The familiar color she knew his to be seemed to now be replaced with a dull gray and with no sign that compassion would come easily by just mere words of her own.. something must have happened, just upon his eyes alone she knew, this wasn’t the Loki she knew and cared for.. what had happened just hours before he had snatched her?
"I swear that I will never lie or trick you, or hurt you. But I promise you, you will be mine. No other man will touch you, the Avengers and Shield will not find you, they will never take you away from me. " Loki's voice had taken on something akin to a low growl, sliding his fingers to the crook of her neck. "In my eyes, you are nothing less than a goddess. As you should be in yours.

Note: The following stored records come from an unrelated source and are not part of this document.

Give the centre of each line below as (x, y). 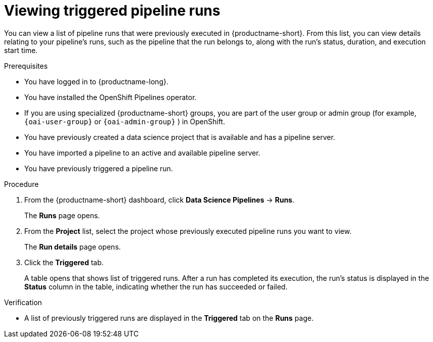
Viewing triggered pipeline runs (112, 11)
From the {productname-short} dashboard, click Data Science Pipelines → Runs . (159, 200)
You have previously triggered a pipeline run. (99, 168)
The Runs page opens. (62, 215)
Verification (23, 302)
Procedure (21, 184)
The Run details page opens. (73, 247)
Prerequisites (26, 66)
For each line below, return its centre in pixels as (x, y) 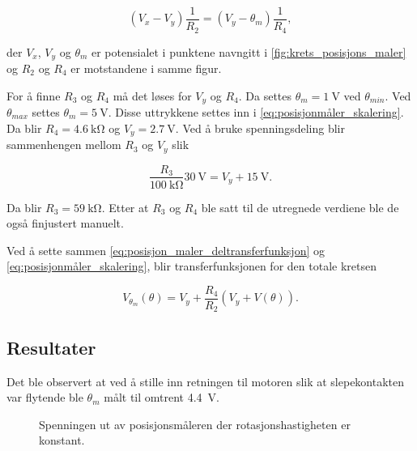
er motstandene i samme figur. (146, 68)
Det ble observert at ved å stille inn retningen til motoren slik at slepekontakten (206, 381)
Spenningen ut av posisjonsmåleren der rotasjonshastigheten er (195, 424)
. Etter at (125, 207)
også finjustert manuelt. (65, 223)
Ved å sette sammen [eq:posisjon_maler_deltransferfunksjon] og (166, 250)
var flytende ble (45, 397)
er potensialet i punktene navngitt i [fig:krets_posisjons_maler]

And you are mine, my darling."
With each step backwards that she took, he took a step forward, a smirk on his lips as he listened to her stuttered words, all of them being tossed aside in his mind.
‘’..The others will find me-‘’
"The Avengers cannot get here, darling." Loki stated bluntly, slamming his hands into the wall on either side of her, pinning her to such a close aspect that it would be near impossible for her to get a proper punch in if she tried. "You will say yes to me-" His hand reached up, grabbing her jaw, looking down at her. "But I am patient, I know better than to force things.. But you might want to be careful love-" He hissed, bringing his lips to her ear, placing a kiss to it. "You stir dark desires within me"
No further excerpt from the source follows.